━━ Information supplied ━━
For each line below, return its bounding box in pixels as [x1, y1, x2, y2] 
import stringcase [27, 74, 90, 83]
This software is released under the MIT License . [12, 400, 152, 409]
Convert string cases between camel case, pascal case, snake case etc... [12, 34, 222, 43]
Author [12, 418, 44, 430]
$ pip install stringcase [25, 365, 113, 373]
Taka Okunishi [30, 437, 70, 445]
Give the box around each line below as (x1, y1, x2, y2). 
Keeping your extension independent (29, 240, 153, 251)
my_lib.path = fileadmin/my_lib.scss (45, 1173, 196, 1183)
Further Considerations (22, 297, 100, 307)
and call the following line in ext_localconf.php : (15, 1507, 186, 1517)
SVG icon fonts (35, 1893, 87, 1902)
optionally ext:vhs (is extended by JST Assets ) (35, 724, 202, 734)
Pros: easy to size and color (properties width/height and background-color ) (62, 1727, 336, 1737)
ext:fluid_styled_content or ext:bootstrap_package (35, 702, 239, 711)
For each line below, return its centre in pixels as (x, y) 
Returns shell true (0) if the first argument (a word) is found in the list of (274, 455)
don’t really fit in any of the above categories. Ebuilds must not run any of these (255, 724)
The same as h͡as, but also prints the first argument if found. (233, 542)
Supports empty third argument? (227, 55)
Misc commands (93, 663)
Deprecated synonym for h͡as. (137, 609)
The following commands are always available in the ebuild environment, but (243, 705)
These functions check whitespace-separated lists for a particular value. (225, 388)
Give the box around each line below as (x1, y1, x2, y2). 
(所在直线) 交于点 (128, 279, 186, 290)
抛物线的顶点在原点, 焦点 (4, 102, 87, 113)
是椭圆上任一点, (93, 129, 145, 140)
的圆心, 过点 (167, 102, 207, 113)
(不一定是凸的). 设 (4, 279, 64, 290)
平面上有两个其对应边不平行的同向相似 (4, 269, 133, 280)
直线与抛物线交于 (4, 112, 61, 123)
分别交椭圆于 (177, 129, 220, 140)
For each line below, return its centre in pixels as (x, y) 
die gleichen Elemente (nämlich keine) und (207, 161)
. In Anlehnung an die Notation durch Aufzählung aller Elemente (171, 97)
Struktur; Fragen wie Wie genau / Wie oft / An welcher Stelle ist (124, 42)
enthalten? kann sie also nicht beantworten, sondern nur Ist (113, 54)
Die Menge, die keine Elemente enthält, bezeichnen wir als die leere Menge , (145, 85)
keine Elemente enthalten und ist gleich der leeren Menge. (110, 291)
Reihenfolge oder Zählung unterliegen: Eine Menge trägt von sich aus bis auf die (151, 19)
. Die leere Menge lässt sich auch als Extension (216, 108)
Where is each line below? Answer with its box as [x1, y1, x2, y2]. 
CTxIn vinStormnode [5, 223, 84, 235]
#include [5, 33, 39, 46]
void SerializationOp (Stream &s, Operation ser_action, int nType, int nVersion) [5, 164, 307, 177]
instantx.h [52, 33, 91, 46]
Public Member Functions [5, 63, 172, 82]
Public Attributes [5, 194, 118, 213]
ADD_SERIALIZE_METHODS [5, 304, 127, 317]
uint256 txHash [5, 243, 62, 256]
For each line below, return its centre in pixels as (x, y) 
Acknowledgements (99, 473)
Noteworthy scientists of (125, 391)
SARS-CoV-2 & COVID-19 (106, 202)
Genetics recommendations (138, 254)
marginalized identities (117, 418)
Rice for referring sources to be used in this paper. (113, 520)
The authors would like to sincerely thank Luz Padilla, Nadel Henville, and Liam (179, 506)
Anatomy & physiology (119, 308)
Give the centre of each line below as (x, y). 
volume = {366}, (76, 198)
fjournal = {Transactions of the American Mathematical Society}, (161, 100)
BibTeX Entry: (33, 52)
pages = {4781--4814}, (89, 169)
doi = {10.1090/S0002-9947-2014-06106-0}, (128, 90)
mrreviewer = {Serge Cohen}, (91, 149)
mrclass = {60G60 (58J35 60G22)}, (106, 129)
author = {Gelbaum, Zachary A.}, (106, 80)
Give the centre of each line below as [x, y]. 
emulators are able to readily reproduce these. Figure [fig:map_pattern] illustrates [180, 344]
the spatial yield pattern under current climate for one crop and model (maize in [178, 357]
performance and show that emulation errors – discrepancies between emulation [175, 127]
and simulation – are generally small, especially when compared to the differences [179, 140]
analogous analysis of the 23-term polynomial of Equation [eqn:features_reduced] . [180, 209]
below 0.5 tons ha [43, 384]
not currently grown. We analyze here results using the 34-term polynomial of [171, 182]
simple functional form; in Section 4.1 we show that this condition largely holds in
━━━
== Exercise objective ==
Begin at the top of the records above and quote each line exactly, ending with the line that contains "Elemente (171, 97)".

== Your solution ==
For each line below, return its bounding box in pixels as [x1, y1, x2, y2] 
import stringcase [27, 74, 90, 83]
This software is released under the MIT License . [12, 400, 152, 409]
Convert string cases between camel case, pascal case, snake case etc... [12, 34, 222, 43]
Author [12, 418, 44, 430]
$ pip install stringcase [25, 365, 113, 373]
Taka Okunishi [30, 437, 70, 445]
Give the box around each line below as (x1, y1, x2, y2). 
Keeping your extension independent (29, 240, 153, 251)
my_lib.path = fileadmin/my_lib.scss (45, 1173, 196, 1183)
Further Considerations (22, 297, 100, 307)
and call the following line in ext_localconf.php : (15, 1507, 186, 1517)
SVG icon fonts (35, 1893, 87, 1902)
optionally ext:vhs (is extended by JST Assets ) (35, 724, 202, 734)
Pros: easy to size and color (properties width/height and background-color ) (62, 1727, 336, 1737)
ext:fluid_styled_content or ext:bootstrap_package (35, 702, 239, 711)
For each line below, return its centre in pixels as (x, y) 
Returns shell true (0) if the first argument (a word) is found in the list of (274, 455)
don’t really fit in any of the above categories. Ebuilds must not run any of these (255, 724)
The same as h͡as, but also prints the first argument if found. (233, 542)
Supports empty third argument? (227, 55)
Misc commands (93, 663)
Deprecated synonym for h͡as. (137, 609)
The following commands are always available in the ebuild environment, but (243, 705)
These functions check whitespace-separated lists for a particular value. (225, 388)
Give the box around each line below as (x1, y1, x2, y2). 
(所在直线) 交于点 (128, 279, 186, 290)
抛物线的顶点在原点, 焦点 (4, 102, 87, 113)
是椭圆上任一点, (93, 129, 145, 140)
的圆心, 过点 (167, 102, 207, 113)
(不一定是凸的). 设 (4, 279, 64, 290)
平面上有两个其对应边不平行的同向相似 (4, 269, 133, 280)
直线与抛物线交于 (4, 112, 61, 123)
分别交椭圆于 (177, 129, 220, 140)
For each line below, return its centre in pixels as (x, y) 
die gleichen Elemente (nämlich keine) und (207, 161)
. In Anlehnung an die Notation durch Aufzählung aller Elemente (171, 97)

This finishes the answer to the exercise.